By Marc Janssens, Ph.D., FSFPE


In a paper published more than 10 years ago, Babrauskas examined the question whether compartment fire models were good enough for Fire Safety Engineering (FSE).1 Babrauskas concluded that the main limitation of compartment fire models was that they generally were not capable of predicting fire growth, but only suitable for calculating the consequences of user-specified fires. Since the publication of Babrauskas' paper – in particular due to the continued development, accessibility and widespread use of field models such as FDS – significant progress has been made in the ability to model a fire. Room fire growth predictions involve the coupling of a compartment fire model and a pyrolysis model. The former calculates the thermal environment in the gas phase, while the latter quantifies the heat transfer and pyrolysis rate in the condensed phase.


Different approaches have been used to predict the onset (ignition) and rate of pyrolysis of a solid exposed in a compartment fire.
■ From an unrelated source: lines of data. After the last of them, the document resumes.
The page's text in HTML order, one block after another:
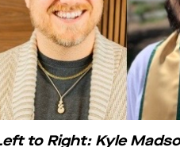
to Right: Kyle
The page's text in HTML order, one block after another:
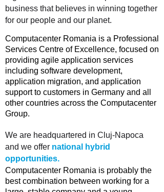
business that believes in winning together
for our people and our planet.
Computacenter Romania is a Professional
Services Centre of Excellence, focused on
providing agile application services
including software development,
application migration, and application
support to customers in Germany and all
other countries across the Computacenter
Group.
We are headquartered in Cluj-Napoca
and we offer national hybrid
opportunities.
Computacenter Romania is probably the
best combination between working for a
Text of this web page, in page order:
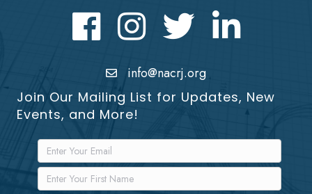
FacebookInstagram Twitter LinkedIn icon
info@nacrj.org
Join Our Mailing List for Updates, New
Events, and More!
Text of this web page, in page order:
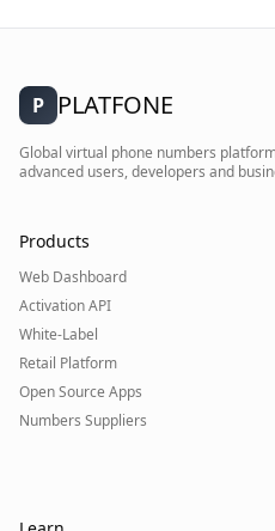
P PLATFONE
Global virtual phone numbers
advanced users, developers and
Products
Web Dashboard
Activation API
White-Label
Retail Platform
Open Source Apps
Numbers Suppliers
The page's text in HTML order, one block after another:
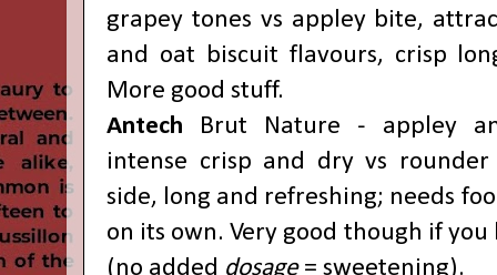
grapey tones vs appley bite,
and oat biscuit flavours, crisp
More good stuff.
Antech Brut Nature - appley
intense crisp and dry vs rounder
side, long and refreshing; needs
on its own. Very good though if
(no added dosage = sweetening).
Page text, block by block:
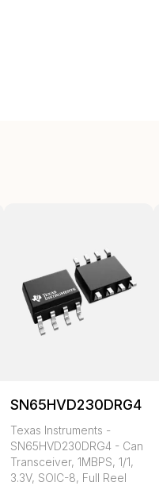
SN65HVD230DRG4
Texas Instruments -
SN65HVD230DRG4 - Can
Transceiver, 1MBPS, 1/1,
3.3V, SOIC-8, Full Reel
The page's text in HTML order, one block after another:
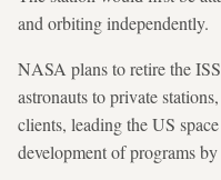
and orbiting independently.
NASA plans to retire the
astronauts to private
clients, leading the US
development of programs
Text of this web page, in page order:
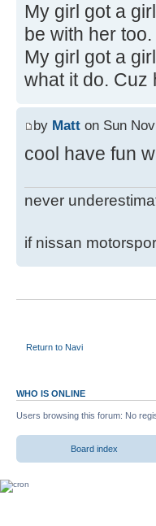
My girl got a
be with her too.
My girl got a
what it do. Cuz
by Matt on Sun
cool have fun
never
if nissan
Return to Navi
WHO IS ONLINE
Users browsing this forum: No
Board index
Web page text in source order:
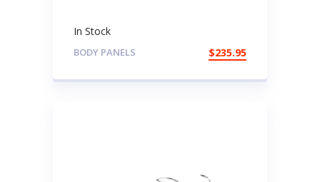
In Stock
BODY PANELS $235.95

Pyrolysis models can be grouped into four distinct categories based on the complexity of the model equations and the input data that are needed.

Empirical Models

The most basic approach to predict the burning rate in a room fire is based on the assumption that the material behaves in the room as it does at a specified heat flux level in a bench-scale calorimeter such as the Cone Calorimeter or the Fire Propagation Apparatus. The method developed by Wickstrm and Gransson to predict fire growth in the standard ISO 9705 room/corner test is a good example of this approach.2 With this approach, the dynamic effects of the room fire on the exposure level are ignored while the dynamics of the heat release curve are largely maintained. The heat flux level is chosen so that it is a representative average (over space and time) for the fire scenario that is being modeled. 3

The empirical approach can be refined by using mass loss rate4 or heat release rate5 curves obtained at multiple heat fluxes. This makes it possible to account for the fact that the incident heat flux at different locations in the room varies with time.

Simple Analytical Models

A slightly more complicated approach determines the surface temperature of the material as a function of time based on (1) a simplified analytical solution of the one-dimensional transient heat conduction equation for a constant heat flux at the exposed surface, and (2) Duhamel's superposition theorem to account for changes in the heat flux as a function of time. The rate of surface temperature increase at a specified heat flux is a function of the thermal inertia of the material for the thermally thick (semi-infinite) case. The rate depends on the product of the thickness, density and specific heat capacity of the material for the thermally thin case.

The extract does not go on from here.